Here's how it works:

#### Random Assignment:
Customers would be randomly assigned to view either Ad A or Ad B, regardless of whether they are eligible for retargeting
#### Breaking The Correlation:
This randomization eliminates the correlation between **ad choice** and **retargeting**, ensuring a fair comparison between Ad A and Ad B

This setup allows us to measure the true causal effect of each ad on conversion rate, free from the influence of confounders like retargeting.

![10.3lesson-figure1.jpg](attachment:10.3lesson-figure1.jpg)

Here’s an example of data that could result from running an RCT for Ad A vs. Ad B:

**Table 1:** *Ad A vs Ad B Randomized Control Trial*
| Random Group | Ad Type (T) | Retargeted (C) | Conversions (Y) |
| :--- | :--- | :--- | :--- |
| 1 | A | 0 | 15.6% (75/482) |
| 2 | A | 1 | 19.8% (101/509) |
| 3 | B | 0 | 22.6% (117/519) |
| 4 | B | 1 | 21.8% (107/491) |

Those shown Ad A converted at the rate of 176/991 = 17.8%

Those shown Ad B converted at the rate of 224/1009 = 22.2%

The RCT shows that Ad B is more effective in driving customer conversions.

### Be Skeptical! 
Always be skeptical of causal statements–especially in the context of machine learning. Statements like these should raise alarms:
- *“Switching to renewable energy reduced our operational costs.”*
    - Did energy prices for non-renewable sources increase during the same time period?
    - Could external factors explain this change?
- *“Customers who use our loyalty program spend 50% more than those who don’t.”*
    - Who is more likely to join the loyalty program?
    - Are these already your most loyal customers?
- *“Users who receive personalized recommendations spend more on average.”*
    - Are those users already more engaged or likely to spend?
    - Were they specifically targeted for recommendations?
- *“Companies that invest in employee training see higher profits.”*
    - Are more profitable companies simply more likely to afford employee training?
    - Which came first?

### Conclusions and Takeaways
Causal inference is the process of determining whether one factor (the **cause**) directly influences another (the **effect**), allowing us to move beyond simply identifying correlations.
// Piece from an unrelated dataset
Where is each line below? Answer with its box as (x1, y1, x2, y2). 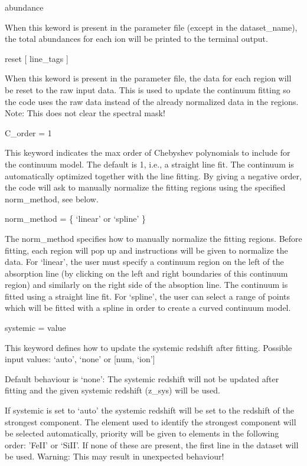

Through techniques like **Randomized Controlled Trials**, causal inference enables us to isolate the true impact of a treatment or intervention. In our example, an RCT would allow us to determine whether Ad B genuinely drives higher conversions by eliminating the influence of confounders, such as retargeting bias. This ensures that we base decisions on cause-and-effect relationships rather than coincidental patterns in the data.

### Think About It
For each of the following statements, consider what confounders might raise flags in your analysis and what an RCT would look like.
- “Advertisers on this platform receive twice as many clicks as non-advertisers.”
- “After buying ads, sellers on this platform tripled their sales.”
- “Our app update reduced user churn by 20%.”
- “Students who attend more tutoring sessions have higher grades.”
- “Introducing free shipping increased our order volume by 30%.”